Evaluation Frameworks exist at three layers:
| Layer | Owner | Purpose |
|---|---|---|
| Global template | Platform (Spectral) | Base frameworks derived from World Models and maintained by Spectral, organized by domain and use case pattern. See World Model System |
| Workspace instance | Workspace owner | Fork of a global template, customized for this customer’s specific situation. Tracks its global parent version for merge purposes |
| Change Set snapshot | Change Set | Point-in-time reference to the framework version under which optimization results were generated |
An Evaluation Framework contains rubrics with weighted dimensions, an objective function, hard constraints, and economic parameters. For the full specification, see Optimization Engine.
World Model
Section titled “World Model”A World Model is a Spectral-managed standard that encodes the behavioral expectations of a specific problem domain. It exists independently of any customer’s system.
The EvaluationFramework answers what to measure and what constitutes better. The World Model answers where those criteria come from. Without an external standard, evaluation criteria drift — they evolve to reflect what a customer’s system already does well, not what the domain actually requires. A customer can only construct evaluations for scenarios they have encountered. Synthetic generation without grounding produces volume, not value.
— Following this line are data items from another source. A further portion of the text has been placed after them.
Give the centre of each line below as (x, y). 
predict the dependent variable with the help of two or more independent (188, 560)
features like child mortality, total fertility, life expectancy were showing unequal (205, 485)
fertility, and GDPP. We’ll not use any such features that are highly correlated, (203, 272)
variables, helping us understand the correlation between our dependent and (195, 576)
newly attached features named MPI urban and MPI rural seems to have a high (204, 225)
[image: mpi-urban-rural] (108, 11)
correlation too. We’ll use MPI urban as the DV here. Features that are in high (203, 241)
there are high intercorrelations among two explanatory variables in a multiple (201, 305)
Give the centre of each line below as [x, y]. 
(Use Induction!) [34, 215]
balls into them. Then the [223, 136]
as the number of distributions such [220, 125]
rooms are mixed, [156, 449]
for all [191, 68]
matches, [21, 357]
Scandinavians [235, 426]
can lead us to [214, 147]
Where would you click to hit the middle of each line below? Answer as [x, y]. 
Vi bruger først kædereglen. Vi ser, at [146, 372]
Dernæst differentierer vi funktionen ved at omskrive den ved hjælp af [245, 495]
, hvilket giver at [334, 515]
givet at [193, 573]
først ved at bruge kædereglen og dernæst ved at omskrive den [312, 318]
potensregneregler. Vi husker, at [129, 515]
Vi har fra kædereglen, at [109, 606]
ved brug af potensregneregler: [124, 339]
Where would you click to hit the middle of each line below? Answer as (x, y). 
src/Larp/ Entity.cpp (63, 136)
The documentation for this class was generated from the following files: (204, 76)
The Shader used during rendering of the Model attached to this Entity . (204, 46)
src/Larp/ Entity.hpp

The World Model solves this. Every EvaluationFramework is derived from the World Model, not authored by the customer. The customer’s system operates in a problem space — a subset of the broader domain the World Model represents. The EvaluationFramework generated for that system is scoped to the customer’s problem space but grounded in the domain standard. The customer steers coverage by selecting vectors and focus areas. The criteria themselves originate from the World Model.
This changes what optimization means. Performance gains against a World Model-derived EvaluationFramework reflect genuine domain conformance — improvement measured against an external standard, not convergence toward a self-referential rubric. The loop moves agents toward what the domain actually requires.
For the full specification, see World Model System.